Wandering the savage garden…

The Impact We Have on Others

Last Sunday, our pastor taught on 1 Timothy 3:1-16, which covers the requirements for being overseers (or “bishops”) and deacons in the church – leaders, basically, with different roles.

The term translated as “bishop” or “overseer” is Επισκοπῶν (“episkopon”), which is a supervisor. The role being described here has two other terms associated with it: πρεσβυτερίου (“presbuteriou”) in 1Tim 4:14, or “elder,” and ποιμένας (“poimenas,” “pastors”) in Ephesians 4:11 and others.

The description of the requirements for being an overseer really affected me, and it highlighted a conflict I don’t yet know how to resolve.

The requirements for an overseer can be seen in terms of external and internal loci, meaning that their focus (or “place,” which is what locus means) is either internal or external.

An overseer must be:

  1. above reproach (external locus)
  2. the husband of one wife (internal locus)
  3. sober-minded (internal locus)
  4. self-controlled (internal)
  5. respectable (external)
  6. hospitable (internal)
  7. able to teach (internal)
  8. not a drunkard (internal)
  9. not violent but gentle (internal)
  10. not quarrelsome (internal)
  11. not a lover of money (internal)
  12. must manage his own household well (internal)
  13. must not be a recent convert (internal)
  14. must be well thought of by outsiders (external)

A “locus” in this case refers to who controls the validity of an attribute. You control your ability to cleave to one mate; therefore, “the husband of one wife” is an internal locus. Likewise, you control your own self-control; internal locus.

Some attributes are controlled by others, though.

Others can quarrel with you, but you have the ability to respond with kindness and not argue back in passion; therefore, “not quarrelsome” is an internal locus of control.
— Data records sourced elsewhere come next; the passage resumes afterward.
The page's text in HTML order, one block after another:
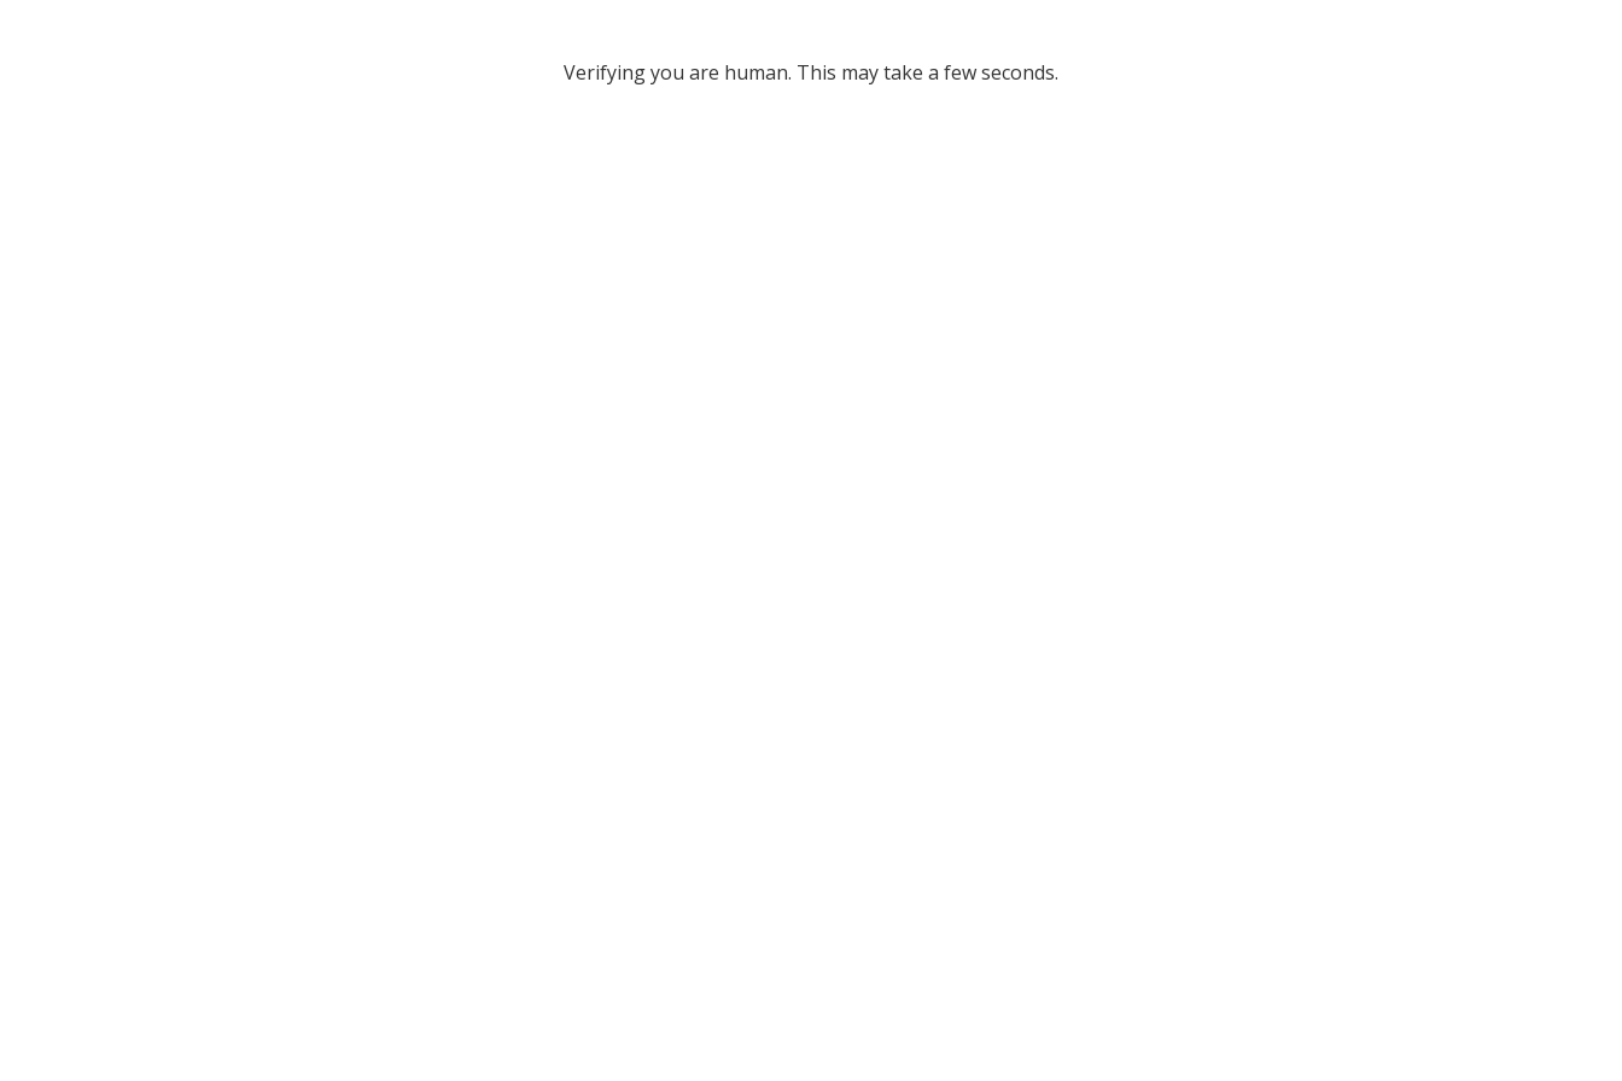
Verifying you are human. This may take a few seconds.
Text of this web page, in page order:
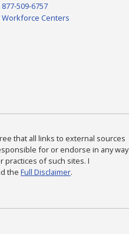
877-509-6757
Workforce Centers
that all links to external sources
for or endorse in any way
practices of such sites. I
the Full Disclaimer.
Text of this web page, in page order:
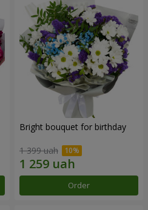
Bright bouquet for birthday
1 399 uah
Order
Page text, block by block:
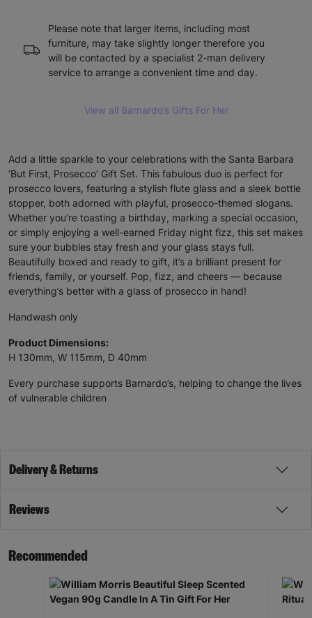
Please note that larger items, including most
furniture, may take slightly longer therefore you
will be contacted by a specialist 2-man delivery
service to arrange a convenient time and day.
View all Barnardo’s Gifts For Her
Add a little sparkle to your celebrations with the Santa Barbara
‘But First, Prosecco’ Gift Set. This fabulous duo is perfect for
prosecco lovers, featuring a stylish flute glass and a sleek bottle
stopper, both adorned with playful, prosecco-themed slogans.
Whether you’re toasting a birthday, marking a special occasion,
or simply enjoying a well-earned Friday night fizz, this set makes
sure your bubbles stay fresh and your glass stays full.
Beautifully boxed and ready to gift, it’s a brilliant present for
friends, family, or yourself. Pop, fizz, and cheers — because
everything’s better with a glass of prosecco in hand!
Handwash only
Product Dimensions:
H 130mm, W 115mm, D 40mm
Every purchase supports Barnardo’s, helping to change the lives
of vulnerable children
Delivery & Returns
Reviews
Recommended

That said, “well thought of by outsiders…” — for better or for worse, that’s something the outsiders control, not you.

You can act in a way such that outsiders should think well of you, but that doesn’t mean they will think well of you. What’s more, the Bible even suggests that we’ll be hated for His sake, which makes fulfillment of this requirement even more difficult.

Our pastor did walk through each of these in order, and I’m certainly not qualified to be an overseer even according to those factors for which I am entirely responsible, even through Christ’s help.
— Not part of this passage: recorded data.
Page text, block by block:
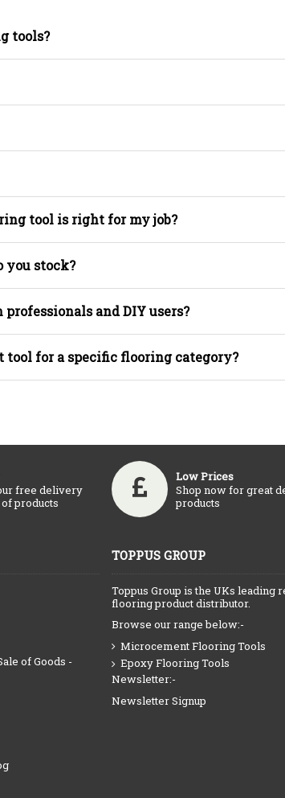
tools?
tool is right for my job?
you stock?
and DIY users?
for a specific flooring category?
free delivery
products
Low Prices
Shop now for great
products
of Goods -
TOPPUS GROUP
Toppus Group is the UKs leading
flooring product distributor.
Browse our range below:-
Microcement Flooring Tools
Epoxy Flooring Tools
Newsletter:-
Newsletter Signup
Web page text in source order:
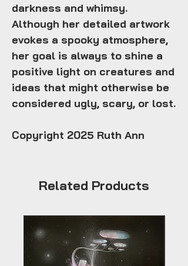
darkness and whimsy.
Although her detailed artwork
evokes a spooky atmosphere,
her goal is always to shine a
positive light on creatures and
ideas that might otherwise be
considered ugly, scary, or lost.
Copyright 2025 Ruth Ann
Related Products
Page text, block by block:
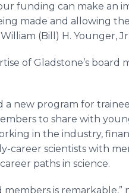
funding can make an
made and allowing
(Bill) H. Younger, Jr.
of Gladstone’s
a new program for
to share with
in the industry,
career scientists with
paths in science.
is remarkable,”
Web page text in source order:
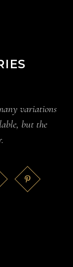
variations
but the
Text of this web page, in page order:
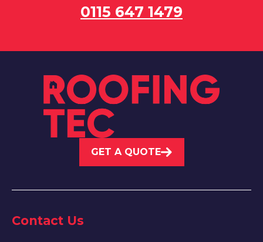
0115 647 1479
GET A QUOTE
Contact Us
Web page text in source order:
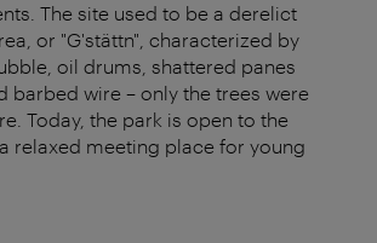
The site used to be a derelict
or "G'stättn", characterized by
oil drums, shattered panes
barbed wire – only the trees were
Today, the park is open to the
relaxed meeting place for young
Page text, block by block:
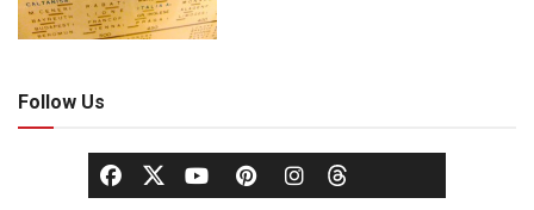
Follow Us
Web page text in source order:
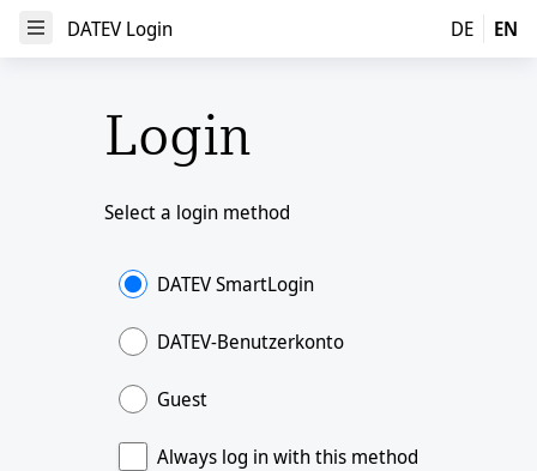
Open Menu
DATEV Login DE EN
Login
Select a login method
DATEV SmartLogin
DATEV-Benutzerkonto
Guest
Always log in with this method

Yet the requirements that stood out to me, the ones that bother me the most, are the ones with external control.

Two circumstances play out here, applying to two different people (one of whom was me.)

As an example, consider: recently I chose to leave an IRC channel entirely. I’ve been struggling with some things lately, a matter of circumstance. The circumstances themselves aren’t very important, of course, but I mentioned my struggles in this IRC channel.

The response I received was enlightening, but not helpful. I was castigated for caring about these circumstances.

The interesting thing here is not that what the person castigating me was telling me was wrong. They were right, realistically; the things I’m enduring are frustrating, but in the end they’re a testament to the provision of God that these things are things I can easily handle and correct.

The issue I had was the delivery; it was offered in such a way that it was an insult to my character and witness, even though the reason I was saying it in the first place was because I was hurting in a mild way and needed support.

The response I received indicated that I’d failed the requirements for an overseer, as per 1Tim 3:7, which states that an overseer must be well thought of by others.

Another example, hopefully obscured sufficiently: someone was describing some difficult circumstances, saying that they were hurting. The response this person received was similar: a biting attack rather than a recognition of pain.

The thing about pain is that regardless of whether the pain is justified or not, it’s still pain.

The quandary I have is that I don’t know how to really understand 1Tim 3:7 in such a way that these responses don’t indicate a failure of compliance with the requirements of being an overseer. It’s not that everyone is called to be an overseer or pastor; I know I’m not! Yet compliance is a desirable thing, I think.

The observation I have is that I need to make sure that I’m not acting in such a way that others feel as I do right now, that a failure to meet an external requirement is laid at my feet without due cause.